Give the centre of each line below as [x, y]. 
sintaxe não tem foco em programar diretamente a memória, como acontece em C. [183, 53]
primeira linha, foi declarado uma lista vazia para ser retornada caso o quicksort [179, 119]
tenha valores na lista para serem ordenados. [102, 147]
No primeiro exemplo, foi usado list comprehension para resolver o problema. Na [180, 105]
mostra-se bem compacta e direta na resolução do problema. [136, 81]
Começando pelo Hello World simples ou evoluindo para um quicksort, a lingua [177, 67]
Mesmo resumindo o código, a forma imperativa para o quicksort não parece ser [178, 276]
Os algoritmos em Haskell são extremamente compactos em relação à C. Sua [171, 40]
* * *
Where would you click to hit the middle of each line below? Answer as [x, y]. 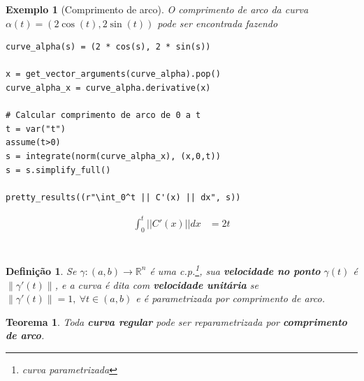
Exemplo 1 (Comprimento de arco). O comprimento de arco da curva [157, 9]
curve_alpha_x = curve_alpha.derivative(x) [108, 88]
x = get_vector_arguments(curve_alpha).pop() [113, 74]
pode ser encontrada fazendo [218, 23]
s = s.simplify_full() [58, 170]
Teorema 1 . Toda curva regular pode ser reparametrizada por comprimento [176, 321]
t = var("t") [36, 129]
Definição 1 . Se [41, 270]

▶ _What you have to do_: Only the lines above starting at the one containing "Exemplo 1 (Comprimento" and ending at the one containing "Definição 1 . Se [41, 270]", both included, are to be returned, exactly as they read.

▶ _Answer to the exercise_:
Exemplo 1 (Comprimento de arco). O comprimento de arco da curva [157, 9]
curve_alpha_x = curve_alpha.derivative(x) [108, 88]
x = get_vector_arguments(curve_alpha).pop() [113, 74]
pode ser encontrada fazendo [218, 23]
s = s.simplify_full() [58, 170]
Teorema 1 . Toda curva regular pode ser reparametrizada por comprimento [176, 321]
t = var("t") [36, 129]
Definição 1 . Se [41, 270]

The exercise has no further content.